= Elizabeth Burnett =

Scottish woman (1766–1790)

Elizabeth Burnett (1766 – 17 June 1790) was the younger daughter of the Scottish judge and philosopher James Burnett, Lord Monboddo, and a famous Edinburgh beauty of the late 18th century.

She is remembered as the young woman who is celebrated by the Scottish poet Robert Burns in his "Address to Edinburgh" (1786) and his "Elegy on The Late Miss Burnet of Monboddo" (1791), which Burns wrote after her early death from consumption (tuberculosis) at the age of 24.

The National Gallery of Scotland includes a drawing of Miss Elizabeth Burnett.

==Life==
Burnett was probably born at the family seat of Monboddo House in Kincardineshire. Her mother, also named Elizabeth or Elizabethe (born Farquharson), died soon after giving birth to her.
She is said to have met the poet Burns in the foyer of Edinburgh's Canongate Theatre and to have cemented their relationship at another meeting in Aberdeen. In 1786, Burns wrote in his poem "Address to Edinburgh" that "Dear as th' raptur'd thrill of joy; / Fair B––– strikes th' adoring eye". When the poem was reprinted, Burns added in a footnote: "Fair B. is heavenly Miss Burnet, daughter to Lord Monboddo, at whose house I have had the honour to be more than once. There has not been anything nearly like her in all the combinations of beauty, grace, and goodness the great Creator has formed since Milton's Eve on the first day of her existence."

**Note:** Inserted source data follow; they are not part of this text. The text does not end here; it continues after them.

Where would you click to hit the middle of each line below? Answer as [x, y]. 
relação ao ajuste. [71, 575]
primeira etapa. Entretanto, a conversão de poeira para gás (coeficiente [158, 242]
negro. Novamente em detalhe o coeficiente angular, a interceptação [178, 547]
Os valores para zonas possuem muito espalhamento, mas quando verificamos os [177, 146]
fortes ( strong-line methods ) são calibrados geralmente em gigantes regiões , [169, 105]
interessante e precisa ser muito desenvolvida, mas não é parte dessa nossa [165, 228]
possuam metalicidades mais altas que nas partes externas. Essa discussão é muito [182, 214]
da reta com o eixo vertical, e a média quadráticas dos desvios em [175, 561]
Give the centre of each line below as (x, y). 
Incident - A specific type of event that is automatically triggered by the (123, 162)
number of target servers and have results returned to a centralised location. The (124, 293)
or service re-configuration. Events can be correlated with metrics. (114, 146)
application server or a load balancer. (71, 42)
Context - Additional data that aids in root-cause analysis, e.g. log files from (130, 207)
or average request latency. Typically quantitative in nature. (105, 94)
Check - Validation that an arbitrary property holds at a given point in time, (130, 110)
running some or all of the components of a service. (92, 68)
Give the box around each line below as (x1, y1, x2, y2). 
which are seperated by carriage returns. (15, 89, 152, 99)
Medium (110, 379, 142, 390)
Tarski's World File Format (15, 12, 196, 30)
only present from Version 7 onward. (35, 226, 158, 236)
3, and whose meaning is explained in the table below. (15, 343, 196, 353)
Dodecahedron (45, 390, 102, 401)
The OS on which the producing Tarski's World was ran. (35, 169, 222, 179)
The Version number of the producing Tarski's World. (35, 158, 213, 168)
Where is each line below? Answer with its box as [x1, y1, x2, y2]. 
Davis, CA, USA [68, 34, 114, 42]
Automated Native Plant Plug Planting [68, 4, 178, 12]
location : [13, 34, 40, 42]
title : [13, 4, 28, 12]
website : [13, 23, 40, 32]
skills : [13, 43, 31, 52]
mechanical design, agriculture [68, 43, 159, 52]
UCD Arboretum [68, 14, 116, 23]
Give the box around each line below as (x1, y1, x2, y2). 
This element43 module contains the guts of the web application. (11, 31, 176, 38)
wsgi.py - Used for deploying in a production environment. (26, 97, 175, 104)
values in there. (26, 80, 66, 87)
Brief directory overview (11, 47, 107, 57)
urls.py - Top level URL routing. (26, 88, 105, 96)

However, it is said that Elizabeth became seriously ill after learning of the poet's infidelity with another woman (although she must already have been suffering from the then incurable disease tuberculosis). Burns wrote in his "Elegy on The Late Miss Burnet of Monboddo" in 1791:

Life ne'er exulted in so rich a prize,
As Burnet, lovely from her native skies;
Nor envious death so triumph'd in a blow,
As that which laid th' accomplish'd Burnet low.

Thy form and mind, sweet maid, can I forget?
In richest ore the brightest jewel set!
In thee, high Heaven above was truest shown,
As by His noblest work the Godhead best is known.

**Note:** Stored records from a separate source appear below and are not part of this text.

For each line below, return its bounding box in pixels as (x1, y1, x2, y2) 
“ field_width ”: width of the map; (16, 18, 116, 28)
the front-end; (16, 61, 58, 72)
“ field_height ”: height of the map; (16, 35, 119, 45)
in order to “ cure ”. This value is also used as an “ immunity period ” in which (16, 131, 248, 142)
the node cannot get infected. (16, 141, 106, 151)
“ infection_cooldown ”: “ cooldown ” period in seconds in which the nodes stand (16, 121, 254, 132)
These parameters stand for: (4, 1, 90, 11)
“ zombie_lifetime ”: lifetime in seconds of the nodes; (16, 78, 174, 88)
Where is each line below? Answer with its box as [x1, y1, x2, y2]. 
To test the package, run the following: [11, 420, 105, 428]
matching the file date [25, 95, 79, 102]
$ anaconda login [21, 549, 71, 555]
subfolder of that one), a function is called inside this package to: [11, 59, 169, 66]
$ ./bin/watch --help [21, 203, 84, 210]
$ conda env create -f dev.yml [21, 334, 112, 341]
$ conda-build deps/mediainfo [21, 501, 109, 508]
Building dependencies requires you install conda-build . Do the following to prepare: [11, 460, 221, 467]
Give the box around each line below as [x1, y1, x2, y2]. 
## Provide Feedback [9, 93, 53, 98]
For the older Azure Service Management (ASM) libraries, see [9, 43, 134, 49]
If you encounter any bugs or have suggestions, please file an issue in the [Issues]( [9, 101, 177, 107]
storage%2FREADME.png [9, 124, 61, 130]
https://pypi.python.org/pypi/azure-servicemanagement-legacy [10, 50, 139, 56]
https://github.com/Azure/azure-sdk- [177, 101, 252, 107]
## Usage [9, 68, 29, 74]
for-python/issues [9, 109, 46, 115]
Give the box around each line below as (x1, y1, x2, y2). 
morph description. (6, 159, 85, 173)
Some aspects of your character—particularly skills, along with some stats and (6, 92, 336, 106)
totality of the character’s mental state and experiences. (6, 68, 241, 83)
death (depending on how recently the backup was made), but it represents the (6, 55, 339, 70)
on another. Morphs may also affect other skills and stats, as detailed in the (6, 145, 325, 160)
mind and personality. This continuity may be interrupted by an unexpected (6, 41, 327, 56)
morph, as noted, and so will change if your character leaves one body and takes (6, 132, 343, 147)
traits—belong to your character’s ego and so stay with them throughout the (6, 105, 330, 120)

Elizabeth is buried, along with her father, whom she pre-deceased by almost a decade, in Greyfriars Kirkyard near Edinburgh Castle where they both have unmarked graves in the burial enclosure of Patrick Grant of Elchies.
A portrait engraving of a young woman who is believed to be Elizabeth, dated 1814, is preserved at the Robert Burns Birthplace Museum at Alloway in Ayr. The present clan chief of the Burnetts of Leys, James Burnett of Crathes Castle in Aberdeenshire, believes that there may exist a lost painting of her.